To avoid relying on timing alone, two additional indicators are used: the peak envelope magnitude,

$$\begin{array}{}\text{(13)}& A_{ij}=\underset{t}{max}{e}_{ij}\left(t\right),\end{array}$$

and the envelope compactness measured by temporal kurtosis,

$$\begin{array}{}\text{(14)}& {\mathit{\kappa }}_{ij}={\displaystyle \frac{\mathbb{E}\left[{\left(e_{ij}\left(t\right)-{\stackrel{\mathrm{‾}}{e}}_{ij}\right)}^{\mathrm{4}}\right]}{{\left(\mathbb{E}\left[{\left(e_{ij}\left(t\right)-{\stackrel{\mathrm{‾}}{e}}_{ij}\right)}^{\mathrm{2}}\right]\right)}^{\mathrm{2}}+\mathit{\epsilon }}},\end{array}$$

where ${\stackrel{\mathrm{‾}}{e}}_{ij}=\mathbb{E}\left[e_{ij}\right(t\left)\right]$. Both A_ij and κ_ij are min–max normalised over the path set, yielding ${\stackrel{\mathrm{̃}}{A}}_{ij}$ and ${\stackrel{\mathrm{̃}}{\mathit{\kappa }}}_{ij}$.

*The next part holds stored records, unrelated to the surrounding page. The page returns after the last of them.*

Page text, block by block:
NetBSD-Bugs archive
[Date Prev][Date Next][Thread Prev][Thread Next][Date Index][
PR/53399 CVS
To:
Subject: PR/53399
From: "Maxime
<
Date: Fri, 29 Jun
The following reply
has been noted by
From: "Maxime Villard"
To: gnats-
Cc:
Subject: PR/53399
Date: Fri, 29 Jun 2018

The raw reliability score is then defined multiplicatively as

$$\begin{array}{}\text{(15)}& r_{ij}={\mathit{\varphi }}_{\mathrm{tof}}^{\left(ij\right)}{\stackrel{\mathrm{̃}}{A}}_{ij}{\stackrel{\mathrm{̃}}{\mathit{\kappa }}}_{ij},\end{array}$$

and the final fusion weights are

$$\begin{array}{}\text{(16)}& w_{ij}={\displaystyle \frac{r_{ij}}{{\sum }_{(m,n)\in \mathcal{P}}{r}_{mn}+\mathit{\epsilon }}},\sum _{(i,j)\in \mathcal{P}}{w}_{ij}=\mathrm{1}.\end{array}$$

The reliability-weighted coarse image is therefore

$$\begin{array}{}\text{(17)}& I_{\mathrm{w}}\left(\mathit{x}\right)=\sum _{(i,j)\in \mathcal{P}}{w}_{ij}{\widehat{I}}_{ij}\left(\mathit{x}\right).\end{array}$$

Compared with uniform accumulation, Eq. (17) suppresses geometrically admissible but weak or inconsistent paths while retaining the complementarity of multi-path information.

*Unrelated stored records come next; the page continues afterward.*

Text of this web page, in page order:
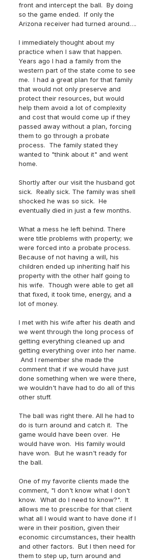
front and intercept the ball.  By doing
so the game ended.  If only the
Arizona receiver had turned around….
I immediately thought about my
practice when I saw that happen.
Years ago I had a family from the
western part of the state come to see
me.  I had a great plan for that family
that would not only preserve and
protect their resources, but would
help them avoid a lot of complexity
and cost that would come up if they
passed away without a plan, forcing
them to go through a probate
process.  The family stated they
wanted to "think about it" and went
home.
Shortly after our visit the husband got
sick.  Really sick. The family was shell
shocked he was so sick.  He
eventually died in just a few months.
What a mess he left behind. There
were title problems with property; we
were forced into a probate process.
Because of not having a will, his
children ended up inheriting half his
property with the other half going to
his wife.  Though were able to get all
that fixed, it took time, energy, and a
lot of money.
I met with his wife after his death and
we went through the long process of
getting everything cleaned up and
getting everything over into her name.
And I remember she made the
comment that if we would have just
done something when we were there,
we wouldn't have had to do all of this
other stuff.
The ball was right there. All he had to
do is turn around and catch it.  The
game would have been over.  He
would have won.  His family would
have won.  But he wasn't ready for
the ball.
One of my favorite clients made the
comment, "I don't know what I don't
know.  What do I need to know?".  It
allows me to prescribe for that client
what all I would want to have done if I
were in their position, given their
economic circumstances, their health
and other factors.  But I then need for
them to step up, turn around and

Figure 3 Reliability-aware fusion: first-pass localisation, path quality indicators, normalised path weights, and weighted image formation.

2.5 Physics-guided lightweight enhancement network

Although reliability-aware fusion substantially improves the coarse image, residual artefacts may still remain because a sparse set of elliptical manifolds rarely intersects perfectly at a single pixel under realistic experimental uncertainty. A lightweight learning stage is therefore introduced, but its role is limited to refining the physically meaningful coarse image rather than performing end-to-end inversion from raw signals.

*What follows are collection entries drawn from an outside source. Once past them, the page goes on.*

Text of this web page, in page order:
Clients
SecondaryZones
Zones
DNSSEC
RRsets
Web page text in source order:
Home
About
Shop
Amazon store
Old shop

Let 𝒩_θ(⋅) denote the trainable encoder–decoder. Its output is

$$\begin{array}{}\text{(18)}& \widehat{I}\left(\mathit{x}\right)={\mathcal{N}}_{\mathit{\theta }}\left(I_{\mathrm{w}}\left(\mathit{x}\right),M_{\mathrm{p}}\left(\mathit{x}\right)\right),\end{array}$$

where M_p(x) is a reliability-aware soft physics prior:

$$\begin{array}{}\text{(19)}& M_{\mathrm{p}}\left(\mathit{x}\right)={\displaystyle \frac{\mathrm{1}}{{\sum }_{(i,j)\in \mathcal{P}}{w}_{ij}+\mathit{\epsilon }}}\sum _{(i,j)\in \mathcal{P}}{w}_{ij}\exp \left(-{\displaystyle \frac{{\left({\mathit{\tau }}_{ij}\left(\mathit{x}\right)-t_{ij}^{\ast }\right)}^{\mathrm{2}}}{\mathrm{2}{\mathit{\sigma }}_{\mathit{\tau }}^{\mathrm{2}}}}\right).\end{array}$$

This prior highlights regions that remain compatible with the measured arrival times of the more reliable paths while softly penalising delay-inconsistent regions. Unlike a hard binary intersection mask, it remains stable when one or two paths are degraded and is therefore better suited to sparse-path measurements.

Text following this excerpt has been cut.